Brief Overview of the Syrians in Turkey

Brief Overview of the Syrians in Turkey

The Syrian War Crisis began in 2011 displacing millions of civilians inside Syria and forcing millions more to flee the war torn country. Most of the Syrian refugees fled to neighboring countries of Egypt, Jordan, Lebanon, and Turkey. Today, Turkey hosts the largest number of refugees around the globe with over 3 million Syrian refugees. In Turkey, the Syrians are registered under the Temporary Protection Status (TPS). Although slow to begin with, the Government of Turkey has progressed in providing basic facilities and rights to the Syrians in Turkey. Most of the Syrians in Turkey live outside of camps, out of the total registered Syrians only 244, 609 are in camps (UNHCR, 2017). The Syrians in the camps account for only about 8% of the total Syrians in Turkey. There are many Syrian children that are going to Turkish schools and a large number that has enrolled in universities.

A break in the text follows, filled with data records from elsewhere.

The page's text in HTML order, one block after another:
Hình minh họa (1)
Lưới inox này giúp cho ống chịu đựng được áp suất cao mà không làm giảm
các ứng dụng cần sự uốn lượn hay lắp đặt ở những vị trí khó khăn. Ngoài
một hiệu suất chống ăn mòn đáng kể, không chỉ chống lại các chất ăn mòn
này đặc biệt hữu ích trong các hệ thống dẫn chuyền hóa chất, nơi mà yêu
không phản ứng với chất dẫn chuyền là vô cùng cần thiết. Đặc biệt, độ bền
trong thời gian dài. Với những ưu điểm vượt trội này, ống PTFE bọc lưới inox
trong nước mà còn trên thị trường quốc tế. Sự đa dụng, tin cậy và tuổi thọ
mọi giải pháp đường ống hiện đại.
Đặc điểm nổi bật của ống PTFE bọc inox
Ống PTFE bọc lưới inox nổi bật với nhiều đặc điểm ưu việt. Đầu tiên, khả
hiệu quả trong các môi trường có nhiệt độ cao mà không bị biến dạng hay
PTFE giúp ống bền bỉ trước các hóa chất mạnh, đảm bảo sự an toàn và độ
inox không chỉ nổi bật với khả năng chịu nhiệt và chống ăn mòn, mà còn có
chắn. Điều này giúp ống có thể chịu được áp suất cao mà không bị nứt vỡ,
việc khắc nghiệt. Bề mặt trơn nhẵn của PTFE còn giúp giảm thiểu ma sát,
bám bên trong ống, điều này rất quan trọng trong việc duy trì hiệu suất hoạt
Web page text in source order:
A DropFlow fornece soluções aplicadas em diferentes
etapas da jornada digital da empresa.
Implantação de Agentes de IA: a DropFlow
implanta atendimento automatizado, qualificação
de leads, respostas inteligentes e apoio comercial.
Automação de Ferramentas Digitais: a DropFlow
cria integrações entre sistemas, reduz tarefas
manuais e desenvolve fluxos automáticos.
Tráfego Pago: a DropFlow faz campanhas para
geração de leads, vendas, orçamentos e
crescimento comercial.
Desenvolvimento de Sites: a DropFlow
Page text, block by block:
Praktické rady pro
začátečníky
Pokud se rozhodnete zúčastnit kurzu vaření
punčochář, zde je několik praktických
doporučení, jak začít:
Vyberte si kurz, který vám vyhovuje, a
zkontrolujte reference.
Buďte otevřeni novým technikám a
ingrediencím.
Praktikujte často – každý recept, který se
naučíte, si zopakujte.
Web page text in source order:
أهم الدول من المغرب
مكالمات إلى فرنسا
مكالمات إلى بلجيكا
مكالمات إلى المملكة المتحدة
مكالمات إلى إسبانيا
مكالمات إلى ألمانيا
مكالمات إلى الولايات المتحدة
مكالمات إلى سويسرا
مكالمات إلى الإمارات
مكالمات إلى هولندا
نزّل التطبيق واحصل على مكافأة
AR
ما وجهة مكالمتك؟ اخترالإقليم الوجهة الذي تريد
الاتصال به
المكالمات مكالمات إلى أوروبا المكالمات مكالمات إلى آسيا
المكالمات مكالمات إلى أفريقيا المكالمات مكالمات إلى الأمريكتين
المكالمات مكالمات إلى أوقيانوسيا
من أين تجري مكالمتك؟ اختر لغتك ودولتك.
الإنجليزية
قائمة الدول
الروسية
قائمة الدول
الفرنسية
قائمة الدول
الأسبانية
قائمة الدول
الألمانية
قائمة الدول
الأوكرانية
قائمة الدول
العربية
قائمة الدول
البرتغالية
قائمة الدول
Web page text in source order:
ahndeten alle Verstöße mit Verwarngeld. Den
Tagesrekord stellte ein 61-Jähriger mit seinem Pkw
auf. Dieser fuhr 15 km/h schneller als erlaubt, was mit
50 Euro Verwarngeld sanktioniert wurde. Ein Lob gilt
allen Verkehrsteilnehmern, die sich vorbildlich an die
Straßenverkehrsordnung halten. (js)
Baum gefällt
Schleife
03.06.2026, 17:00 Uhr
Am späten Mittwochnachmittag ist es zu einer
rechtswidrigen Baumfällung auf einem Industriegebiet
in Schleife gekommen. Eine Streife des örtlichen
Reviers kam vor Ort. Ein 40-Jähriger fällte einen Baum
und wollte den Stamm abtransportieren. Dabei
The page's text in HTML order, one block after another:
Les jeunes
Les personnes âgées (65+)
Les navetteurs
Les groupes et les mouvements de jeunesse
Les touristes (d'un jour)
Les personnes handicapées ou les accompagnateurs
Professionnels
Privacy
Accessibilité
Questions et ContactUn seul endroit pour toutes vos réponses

However, the economic integration has been a very slow process with the regulation for granting work permits to TPS holders coming only in January of 2016. Yet still, the number of work permits granted to Syrians is minute compared to their population. Among all of this, we have seen the Syrian entrepreneur community to be at the forefront of establishing businesses in Turkey. The number of businesses with Syrian partners has been increasing since 2011. Over 6,000 businesses with Syrian partners have been established in Turkey. The numbers are astonishing especially because they tend to hire other Syrians as employees. A recent report by Building Markets (2017) showed that on average Syrian SMEs hire 9 people. The Syrian established businesses are facilitating the Turkish Labor Market by providing employment opportunities and also assisting Syrians in economic integration.

It will take a much greater effort to assist and integrate Syrians into their host societies. Turkey is no different; the integration so far is low and can be improved over time. All organizations and institutes working with the refugees need to come together to find better solutions that can help the refugees in becoming self-sufficient and becoming more harmonized into their host communities.